§ Aim of the exercise
Go line by line through the entries below and copy those containing the string "Xmas".
Segment Start: Recorded data
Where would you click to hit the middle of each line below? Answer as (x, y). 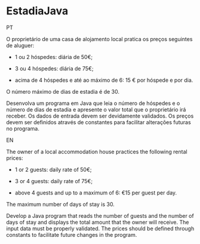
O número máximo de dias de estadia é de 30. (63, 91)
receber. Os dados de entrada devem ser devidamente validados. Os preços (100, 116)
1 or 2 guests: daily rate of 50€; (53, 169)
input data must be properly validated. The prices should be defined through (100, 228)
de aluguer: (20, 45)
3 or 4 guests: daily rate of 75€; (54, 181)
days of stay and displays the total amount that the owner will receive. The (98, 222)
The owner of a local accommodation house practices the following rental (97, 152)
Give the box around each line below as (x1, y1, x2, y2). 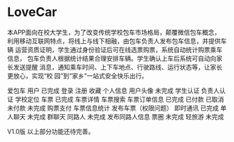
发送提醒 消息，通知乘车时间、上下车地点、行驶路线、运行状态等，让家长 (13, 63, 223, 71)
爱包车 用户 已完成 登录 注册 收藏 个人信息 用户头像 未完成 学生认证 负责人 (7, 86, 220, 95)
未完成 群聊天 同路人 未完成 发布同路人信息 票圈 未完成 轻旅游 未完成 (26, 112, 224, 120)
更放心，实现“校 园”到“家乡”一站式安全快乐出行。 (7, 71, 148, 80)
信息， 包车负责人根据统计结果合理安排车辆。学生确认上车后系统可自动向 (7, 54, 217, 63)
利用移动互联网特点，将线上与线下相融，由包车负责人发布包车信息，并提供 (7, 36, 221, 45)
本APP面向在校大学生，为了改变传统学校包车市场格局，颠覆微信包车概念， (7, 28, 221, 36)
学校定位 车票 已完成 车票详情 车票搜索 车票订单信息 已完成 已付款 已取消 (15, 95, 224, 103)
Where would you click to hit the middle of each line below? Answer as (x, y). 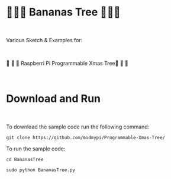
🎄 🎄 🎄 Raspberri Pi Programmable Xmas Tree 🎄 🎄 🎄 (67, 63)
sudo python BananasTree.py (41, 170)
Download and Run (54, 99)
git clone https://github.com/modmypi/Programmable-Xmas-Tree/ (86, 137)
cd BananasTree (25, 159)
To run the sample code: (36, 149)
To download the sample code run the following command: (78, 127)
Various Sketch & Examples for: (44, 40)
Segment End: Recorded data
§ Response area
🎄 🎄 🎄 Raspberri Pi Programmable Xmas Tree 🎄 🎄 🎄 (67, 63)
git clone https://github.com/modmypi/Programmable-Xmas-Tree/ (86, 137)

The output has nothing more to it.